In order to begin such a project, one would have to define measurable variables in order to create usable typologies of hybrid threats.  A complete undertaking of such and endeavor is outside the scope of this paper but a rough sketch example is appropriate to light the way.

Under the new, more rigorous conception of hybrid threats, the U. S. military is classified as the most potent.  The United States possesses the most potent conventional forces in the world and this is where most assessments of U. S. military prowess dwell.  What most analysts discount is the U. S. military’s unconventional capacity.  In response to unconventional cyber threats, the U. S. military stood up Cyber Command.  Long before the counterinsurgency fights in Iraq and Afghanistan, the U. S. military had developed a robust irregular war fighting capacity.  U. S. Special Operating Forces have been so successful recently in advising and building the capacity of their Filipino counterparts that the Filipino government has recently deepened military ties with the United States.

The United States, too, has a great economic capacity she can use to help shape the international landscape to her advantage.  Stability Operations often have a large economic component and compellence through sanctioning or favorable trading status has worked in certain situations to help fulfill strategic aims.
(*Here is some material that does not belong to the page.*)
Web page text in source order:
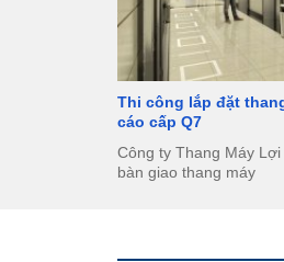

While the United States has been practicing hybrid warfare in earnest since at least World War II, it is still a far different hybrid threat than Al Qaeda.  Al Qaeda must be categorized as an almost entirely irregular threat though the means and operational reach of Al Qaeda are greater than other hybrid threats.  Al Qaeda has demonstrated the ability to operate in multiple states simultaneously.  While terrorism seems to be the tactic of choice, Al Qaeda has recently delved into the economic sphere enacting rudimentary village stability operations in several African nations.  Al Qaeda has also provided logistical and training support to insurgent groups in Southeast Asia.

Far below Al Qaeda and, perhaps, at the end of the hybrid spectrum are groups like Abu Sayyaf.  Abu Sayyaf formerly was the militant/terrorist wing of the Moro Islamic Liberation Front (MILF) insurgency in the Philippines.  Since splitting from the MILF, Abu Sayyaf has dwindled to roughly seventy-five members whose sole purpose is to engage in illicit drug trade and ransoming civilians.

The purpose of this post is not to produce a fully formed model for categorizing hybrid threats.  Instead, the motivation behind writing this is to illuminate the shortcomings of hybrid warfare as a concept, illustrate the confusion this concept has wrought, and point the way ahead for future research in the hopes that a robust theory would be developed.  As the concept currently stands, it is too unbounded conceptually to drive foreign policy or effective military practice.

Follow Dan G. Cox’s e-IR blog: Boots on the Ground: Security in Theory and Practice


[1] Opinions, conclusions, and recommendations expressed or implied within are solely those of the author, and do not represent the views of the U. S. Army School of Advanced Military Studies, the U. S. Army Command and General Staff College, the United States Army, the Department of Defense, or any other U. S. government agency.

[2] ADP 3.0 defines a hybrid threat as “the diverse and dynamic combination of regular forces, irregular forces, terrorist forces, criminal elements, or a combination of these forces and elements all unified t o achieve mutually benefitting effects.”